Binnenland

Ross: Meer actie door inspectie bij euthanasie

DEN HAAG - De Inspectie voor de Gezondheidszorg moet actiever optreden wanneer artsen de procedureregels voor euthanasie niet precies hebben gevolgd. Dan kunnen deze artsen tuchtrechtelijk worden vervolgd. Nu komt het nog te vaak voor dat het openbaar ministerie besluit niet strafrechtelijk te vervolgen omdat het gaat om slechts een kleine schending van de regels.

Redactie politiek
8 July 2004 11:47Gewijzigd op 14 November 2020 01:24

Dat schrijft staatssecretaris Ross-van Dorp van Volksgezondheid in een kabinetsreactie op de evaluatie van de euthanasiewet vorig jaar. Ross constateert dat er een lacune is in de huidige mogelijkheden om artsen die in lichte mate afwijken van de bestaande regels voor euthanasie, te vervolgen.
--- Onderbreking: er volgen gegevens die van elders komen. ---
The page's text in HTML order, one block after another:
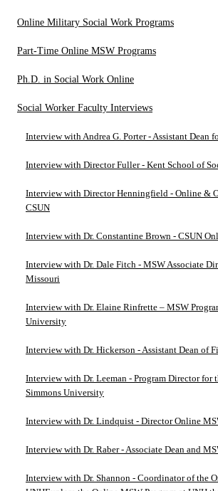
Online Military Social Work Programs
Part-Time Online MSW Programs
Ph.D. in Social Work Online
Social Worker Faculty Interviews
Interview with Andrea G. Porter - Assistant Dean
Interview with Director Fuller - Kent School of
Interview with Director Henningfield - Online &
CSUN
Interview with Dr. Constantine Brown - CSUN
Interview with Dr. Dale Fitch - MSW Associate
Missouri
Interview with Dr. Elaine Rinfrette – MSW
University
Interview with Dr. Hickerson - Assistant Dean of
Interview with Dr. Leeman - Program Director for
Simmons University
Interview with Dr. Lindquist - Director Online
Interview with Dr. Raber - Associate Dean and
Interview with Dr. Shannon - Coordinator of the
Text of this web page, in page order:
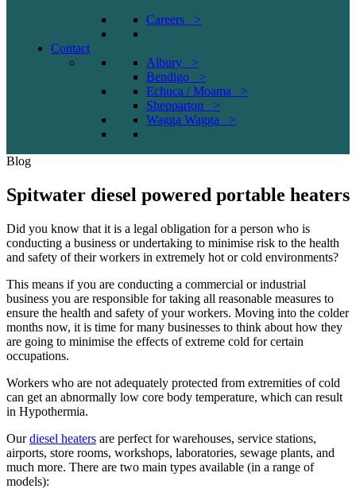
Careers >
Contact
Albury >
Bendigo >
Echuca / Moama >
Shepparton >
Wagga Wagga >
Blog
Spitwater diesel powered portable heaters
Did you know that it is a legal obligation for a person who is
conducting a business or undertaking to minimise risk to the health
and safety of their workers in extremely hot or cold environments?
This means if you are conducting a commercial or industrial
business you are responsible for taking all reasonable measures to
ensure the health and safety of your workers. Moving into the colder
months now, it is time for many businesses to think about how they
are going to minimise the effects of extreme cold for certain
occupations.
Workers who are not adequately protected from extremities of cold
can get an abnormally low core body temperature, which can result
in Hypothermia.
Ourdiesel heaters are perfect for warehouses, service stations,
airports, store rooms, workshops, laboratories, sewage plants, and
much more. There are two main types available (in a range of
models):
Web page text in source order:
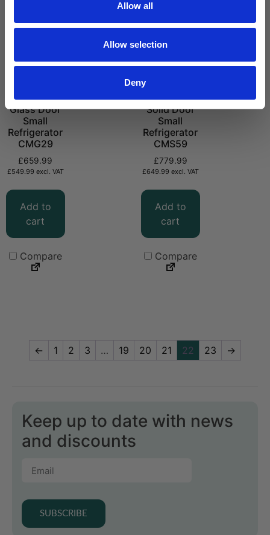
Allow all
Allow selection
Deny
Glass Door
Small
Refrigerator
CMG29
£659.99
£549.99 excl. VAT
Add to
cart
Compare
Solid Door
Small
Refrigerator
CMS59
£779.99
£649.99 excl. VAT
Add to
cart
Compare
← 1 2 3 … 19 20 21 22 23 →
Keep up to date with news
and discounts
SUBSCRIBE
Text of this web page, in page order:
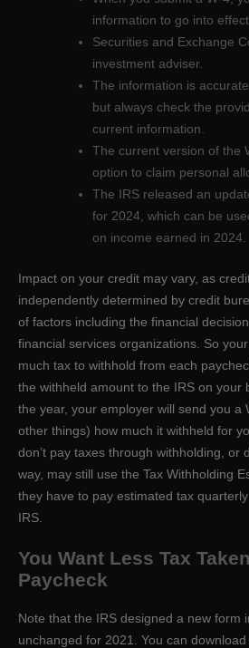
information to go into
Securities and Exchange
investment adviser.
The information is
but always check the
current information.
The current version of the
option to claim personal
The IRS released an
for 2024, which can be
on income earned in 2024.
Impact on your credit may vary, as
independently determined by credit
of factors including the financial
financial services organizations. So
much tax to withhold from each
the withheld amount to the IRS on your
the year, your employer will send you a
other things) how much it withheld for
don’t pay taxes through withholding, or
way, may still use the Tax Withholding
they have to pay estimated tax
IRS.
You Want Less Tax
Paycheck
Note that the IRS designed a new form
unchanged for 2021. You can
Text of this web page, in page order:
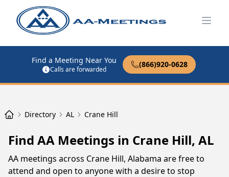
Find a Meeting Near You
Calls are forwarded
(866)920-0628
Directory AL Crane Hill
Find AA Meetings in Crane Hill, AL
AA meetings across Crane Hill, Alabama are free to
attend and open to anyone with a desire to stop

Een arts die bij euthanasie bijvoorbeeld geen tweede arts raadpleegt, worden door het OM niet aangepakt omdat strafrechtelijke vervolging in geen verhouding zou staan tot de overtreding. Daardoor gaan deze artsen geheel en al vrijuit. De mogelijkheid dat de Inspectie voor de Gezondheidszorg de zaak voor het medisch tuchtcollege brengt, wat de arts in kwestie een berisping op kan leveren of een tijdelijk verbod om te werken, wordt vanwege personeelsgebrek zelden benut. Dat moet veranderen, schrijft Ross nu aan de Tweede Kamer.

Overigens kan de inspectie ook minder vergaande maatregelen nemen, zoals het aangaan van een gesprek met de desbetreffende arts.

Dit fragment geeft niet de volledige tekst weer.